Read the lesson carefully. When people see that which is fearful and foreboding, then they will see the Son of Man coming with power and great glory. When people see the fig tree coming alive (sort of like those wild tulips in my yard that I cannot stop or insulate well enough), it is a sign that the kingdom of God is near and can’t be stopped. And in yet another example, when we have partied too much and want a dark place to sleep, day shows up as it always does, our interests aside. In the midst of all that we want to avoid, God is present.

This desire of ours to insulate ourselves from the realities of life is one of the reasons that we as the human race got ourselves in so much trouble financially and spiritually during the last few years. It is why all those prosperity gospel churches did so well when the economy was growing, but have so little to say when times are tough. And why so much of the church’s attempt to run from the realities of life in the 21st century will ultimately prove so futile.
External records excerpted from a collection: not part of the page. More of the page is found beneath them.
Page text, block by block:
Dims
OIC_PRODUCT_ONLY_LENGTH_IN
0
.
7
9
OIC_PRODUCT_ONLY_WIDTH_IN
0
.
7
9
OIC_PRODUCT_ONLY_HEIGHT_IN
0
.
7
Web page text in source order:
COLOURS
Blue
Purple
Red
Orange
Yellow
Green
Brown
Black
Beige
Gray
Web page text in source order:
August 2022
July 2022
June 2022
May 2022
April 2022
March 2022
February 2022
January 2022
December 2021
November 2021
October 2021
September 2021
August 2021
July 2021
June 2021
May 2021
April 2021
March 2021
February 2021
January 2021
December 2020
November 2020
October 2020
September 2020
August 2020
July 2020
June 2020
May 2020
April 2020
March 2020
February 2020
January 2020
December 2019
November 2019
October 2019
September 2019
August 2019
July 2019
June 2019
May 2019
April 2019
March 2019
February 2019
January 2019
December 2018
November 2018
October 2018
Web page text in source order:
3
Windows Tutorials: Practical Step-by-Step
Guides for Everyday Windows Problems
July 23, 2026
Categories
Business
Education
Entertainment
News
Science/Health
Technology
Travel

As a society we wanted to insulate ourselves from the humdrum of daily life and the self-perceived shame of not being able to keep up with everyone else who seemed so prosperous, so we spent huge amounts of money we did not have in order to insulate ourselves from feelings of inadequacy. We turned a blind eye to the poor and struggling. We have used natural resources to make ourselves feel comfortable and privileged at the expense of the earth itself. And as the church universal, we by and large have not wanted to face the reality of issues such as divorce and the equality of women and offspring who might want to live their lives with someone of the same sex, so we set up boundaries beyond which the church would not look. At the same time the Jesus of the gospels is reminding us that closing our eyes to the difficult and demanding signs around us does not prevent the kingdom of God from coming in. Like a plant that blooms without our encouragement, or daybreak that shows up whether our headache-filled, light-sensitive selves want it or not, the kingdom is going to show up.
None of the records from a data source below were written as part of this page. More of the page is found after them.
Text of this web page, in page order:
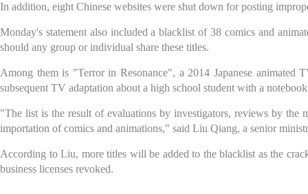
In addition, eight Chinese websites were shut down for posting
Monday's statement also included a blacklist of 38 comics and
should any group or individual share these titles.
Among them is "Terror in Resonance", a 2014 Japanese animated
subsequent TV adaptation about a high school student with a
"The list is the result of evaluations by investigators, reviews by
importation of comics and animations," said Liu Qiang, a senior
According to Liu, more titles will be added to the blacklist as the
business licenses revoked.
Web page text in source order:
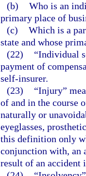
(b) Who is an
primary place of
(c) Which is a
state and whose
(22)
“Individual
payment of
self-insurer.
(23)
“Injury”
of and in the course
naturally or
eyeglasses,
this definition only
conjunction with, an
result of an accident
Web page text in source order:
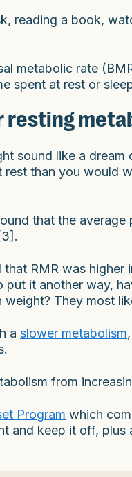
reading a book,
metabolic rate
spent at rest or
resting
sound like a
than you would
that the
RMR was
put it another way,
They most
a slower metabolism
from
Program which
and keep it off,
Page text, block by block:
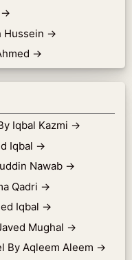
→
Hussein →
→
Iqbal Kazmi →
Iqbal →
Nawab →
Qadri →
Iqbal →
Mughal →
By Aqleem Aleem →
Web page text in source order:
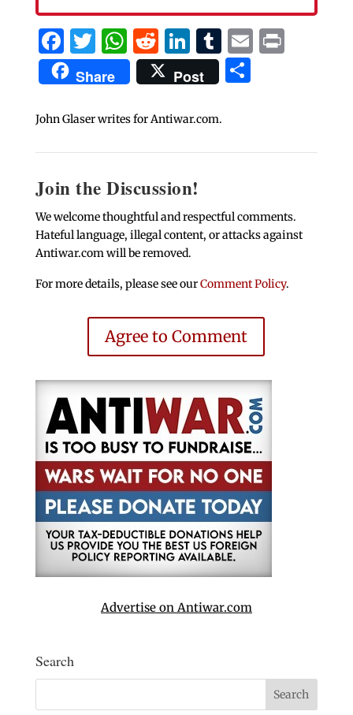
Facebook
Twitter
WhatsApp
Reddit
LinkedIn
Tumblr
EmailPrint
Share Post Share
John Glaser writes for Antiwar.com.
Join the Discussion!
We welcome thoughtful and respectful comments.
Hateful language, illegal content, or attacks against
Antiwar.com will be removed.
For more details, please see ourComment Policy.
Agree to Comment
Advertise on Antiwar.com
Search
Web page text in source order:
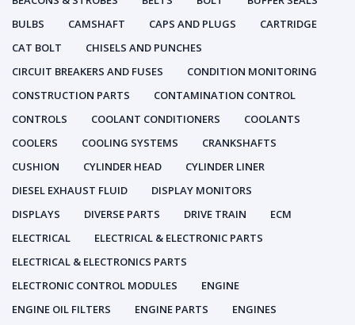
BULBS
CAMSHAFT CAPS AND PLUGS
CARTRIDGE
CAT BOLT
CHISELS AND PUNCHES
CIRCUIT BREAKERS AND FUSES
CONDITION MONITORING
CONSTRUCTION PARTS
CONTAMINATION CONTROL
CONTROLS
COOLANT CONDITIONERS
COOLANTS
COOLERS
COOLING SYSTEMS
CRANKSHAFTS
CUSHION
CYLINDER HEAD
CYLINDER LINER
DIESEL EXHAUST FLUID
DISPLAY MONITORS
DISPLAYS
DIVERSE PARTS DRIVE TRAIN
ECM
ELECTRICAL
ELECTRICAL & ELECTRONIC PARTS
ELECTRICAL & ELECTRONICS PARTS
ELECTRONIC CONTROL MODULES
ENGINE
ENGINE OIL FILTERS
ENGINE PARTS
ENGINES
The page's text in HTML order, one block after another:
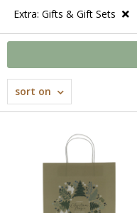
Extra: Gifts & Gift Sets
sort on

That ultimately turns out to be the good news this Advent. God in the form of the Christ is going to be among us whether we are ready or not, whether we want it or not, whether we can see the signs or not. If we want to see the power of God’s unconditional love, simply take a look at that which scares us the most, our own modern day equivalents of signs in the sky and the shaking of the very heavens of our own lives. There will be the Son of Man standing in judgment, not in judgment of others, but in judgment of us, giving us the example of how to die to that which is less than love and live again into that which is ultimate love. That is what the church, when it is at its best and when it sees clearly, calls us to do.
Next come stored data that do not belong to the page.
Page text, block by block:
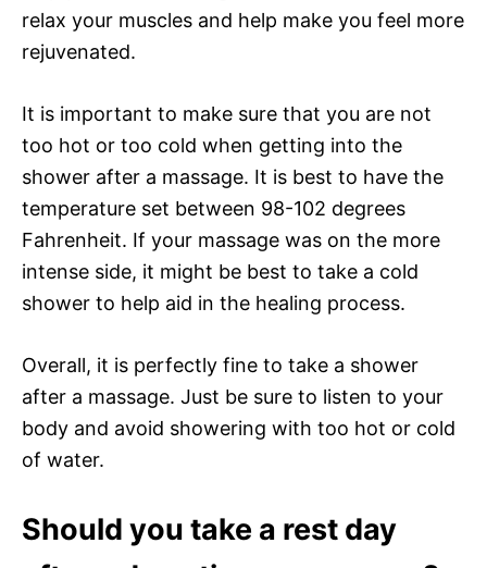
relax your muscles and help make you feel more
rejuvenated.
It is important to make sure that you are not
too hot or too cold when getting into the
shower after a massage. It is best to have the
temperature set between 98-102 degrees
Fahrenheit. If your massage was on the more
intense side, it might be best to take a cold
shower to help aid in the healing process.
Overall, it is perfectly fine to take a shower
after a massage. Just be sure to listen to your
body and avoid showering with too hot or cold
of water.
Should you take a rest day
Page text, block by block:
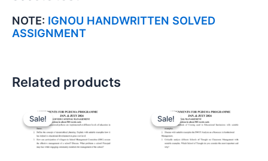
NOTE: IGNOU HANDWRITTEN SOLVED
ASSIGNMENT
Related products
Sale!
Sale! Sale!
Sale!
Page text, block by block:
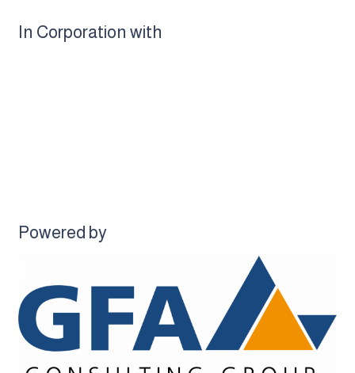
In Corporation with
Powered by
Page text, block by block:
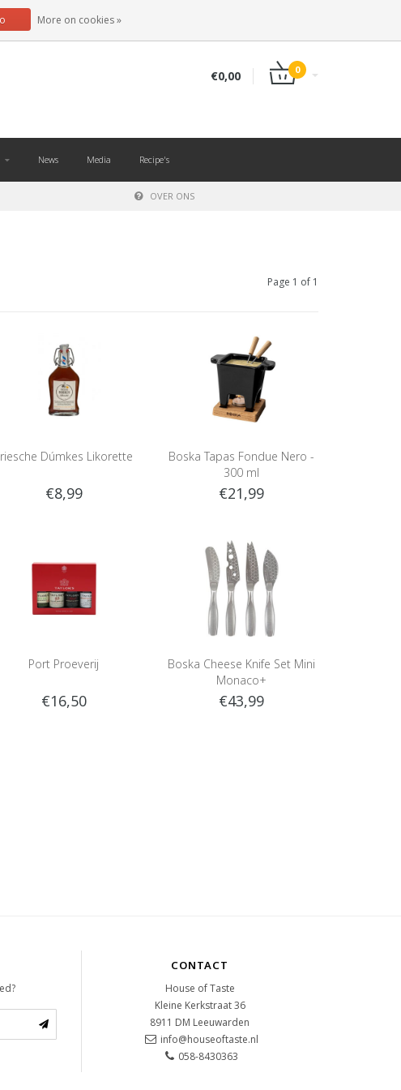
€0,00 0
News Media Recipe's
OVER ONS
Page 1 of 1
Dúmkes Likorette
€8,99
Boska Tapas Fondue Nero -
300 ml
€21,99
Port Proeverij
€16,50
Boska Cheese Knife Set Mini
Monaco+
€43,99
CONTACT
House of Taste
Kleine Kerkstraat 36
8911 DM Leeuwarden
info@houseoftaste.nl
058-8430363
More on cookies »
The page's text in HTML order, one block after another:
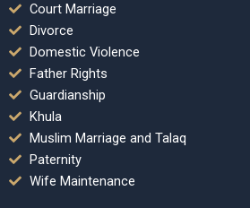
Court Marriage
Divorce
Domestic Violence
Father Rights
Guardianship
Khula
Muslim Marriage and Talaq
Paternity
Wife Maintenance
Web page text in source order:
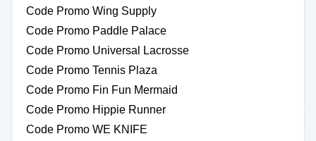
Code Promo Wing Supply
Code Promo Paddle Palace
Code Promo Universal Lacrosse
Code Promo Tennis Plaza
Code Promo Fin Fun Mermaid
Code Promo Hippie Runner
Code Promo WE KNIFE
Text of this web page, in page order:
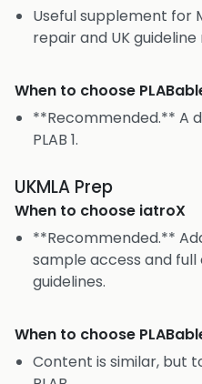
Useful supplement for
repair and UK guideline
When to choose
**Recommended.** A
PLAB 1.
UKMLA Prep
When to choose iatroX
**Recommended.**
sample access and full
guidelines.
When to choose
Content is similar, but
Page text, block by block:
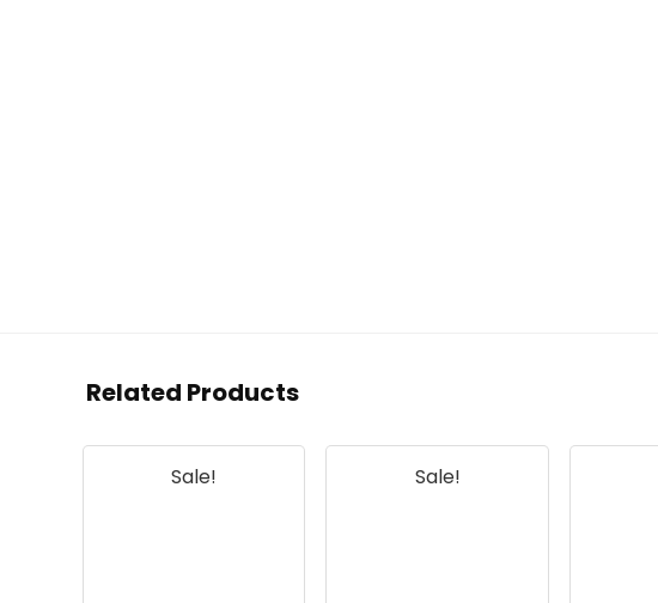
Related Products
Sale! Sale!
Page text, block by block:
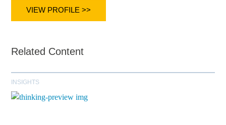
VIEW PROFILE >>
Related Content
INSIGHTS
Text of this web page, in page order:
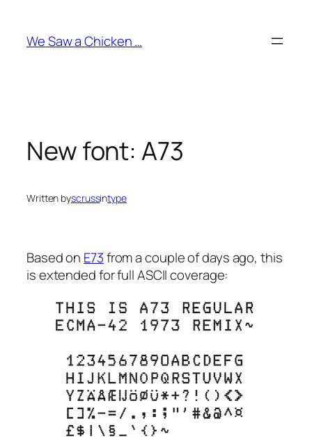
content
We Saw a Chicken …
New font: A73
Written byscrussintype
Based on E73from a couple of days ago, this
is extended for full ASCII coverage:
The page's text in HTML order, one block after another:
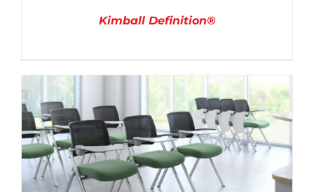
DETAILS
Kimball Definition®
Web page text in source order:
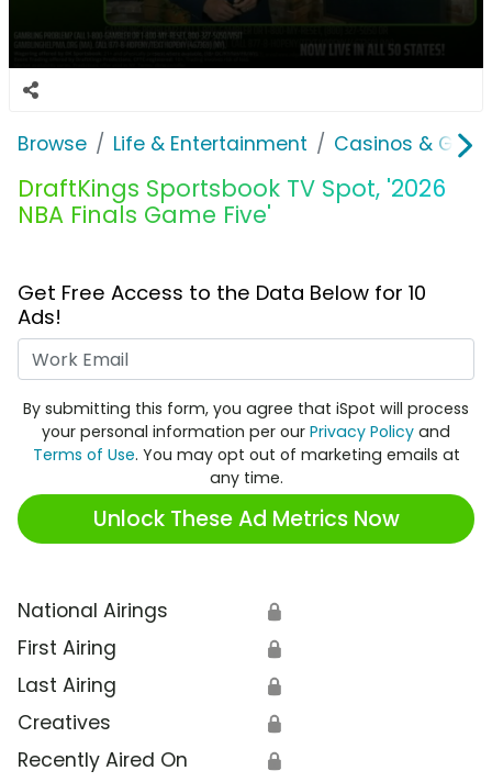
Browse Life & Entertainment Casinos &
DraftKings Sportsbook TV Spot, '2026
NBA Finals Game Five'
Get Free Access to the Data Below for 10
Ads!
By submitting this form, you agree that iSpot will process
your personal information per our Privacy Policy and
Terms of Use. You may opt out of marketing emails at
any time.
Unlock These Ad Metrics Now
National Airings 🔒
First Airing 🔒
Last Airing 🔒
Creatives 🔒
Recently Aired On 🔒
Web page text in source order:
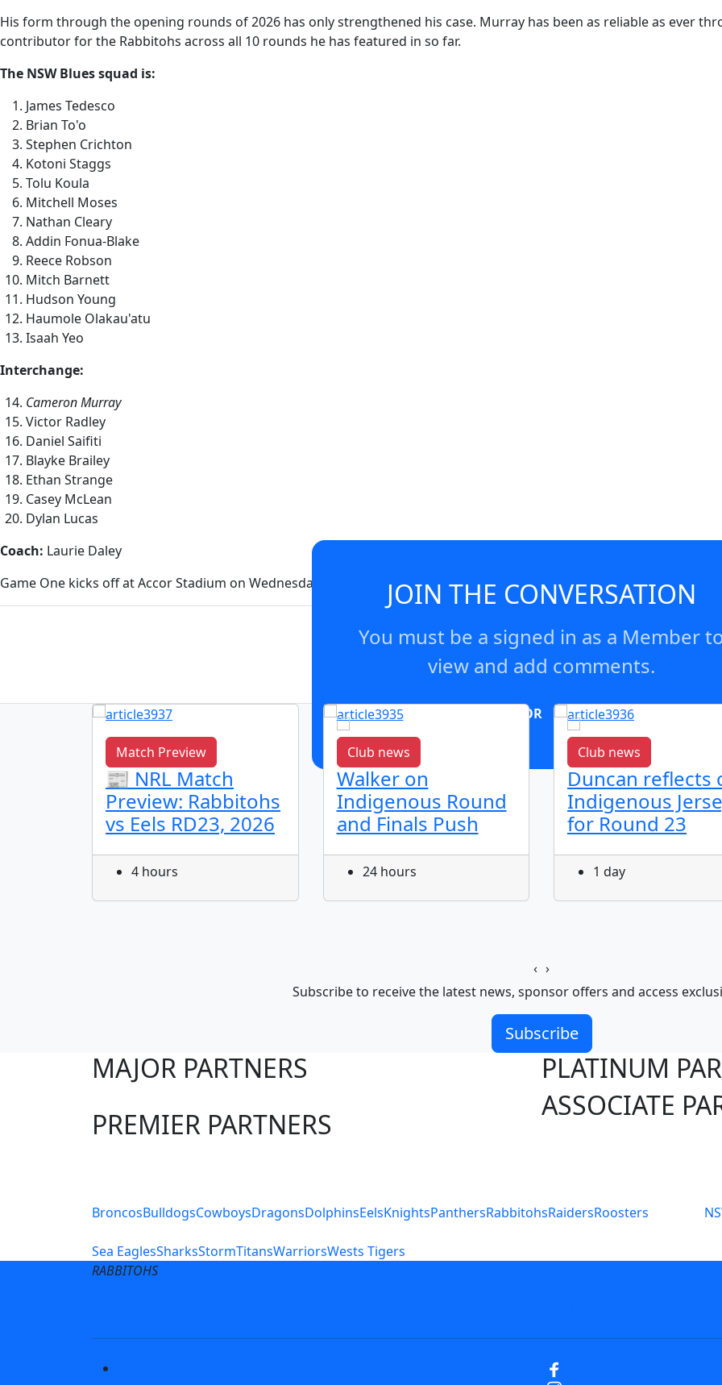
His form through the opening rounds of 2026 has only strengthened his case. Murray has been as reliable as ever
contributor for the Rabbitohs across all 10 rounds he has featured in so far.
The NSW Blues squad is:
James Tedesco
Brian To'o
Stephen Crichton
Kotoni Staggs
Tolu Koula
Mitchell Moses
Nathan Cleary
Addin Fonua-Blake
Reece Robson
Mitch Barnett
Hudson Young
Haumole Olakau'atu
Isaah Yeo
Interchange:
Cameron Murray
Victor Radley
Daniel Saifiti
Blayke Brailey
Ethan Strange
Casey McLean
Dylan Lucas
Coach: Laurie Daley
Game One kicks off at Accor Stadium on Wednesday 27 May, 8:05pm.JOIN THE CONVERSATION
You must be a signed in as a Member
view and add comments.
OR Join now
Match Preview
📰 NRL Match
Preview: Rabbitohs
vs Eels RD23, 2026
4 hours
Club news
Walker on
Indigenous Round
and Finals Push
24 hours
Club news
Duncan reflects
Indigenous
for Round 23
1 day
‹ ›
Subscribe to receive the latest news, sponsor offers and access
Subscribe
MAJOR PARTNERS
PREMIER PARTNERS
PLATINUM
ASSOCIATE
BroncosBulldogsCowboysDragonsDolphinsEelsKnightsPanthersRabbitohsRaidersRoosters
Sea EaglesSharksStormTitansWarriorsWests Tigers
RABBITOHS

It is amazing where the Christ will be found. This Advent, don’t look toward the end of the world so much as in the quirky, sometimes frightening places in our own lives. How, for example, is the Christ in the political opponent, in the person we want our children to avoid on the street, in our own faces in the mirror when we have so little trust in our own worthiness? To see Christ in such places, indeed to wait in expectation that Christ will eventually be found in all such places, is to live into an Advent that focuses a lot more on Incarnation and a lot less on what I hear so much of these days, that we are getting ready for a Christmas that “is for children.” Banish that thought these next four weeks. Banish safety and the banal.

Instead, look for something unfamiliar, uncomforting, unusual. Look for something that is scary. Then wait for the risen Christ to appear in it midst, coming with power, as Jesus tells us. Wait for the kingdom of God to become real in whatever places we find ourselves. When it does arrive, we will understand that God will not be stopped or trumped by any human invention. And when we know that, we’ll finally understand what the good news really means. Amen.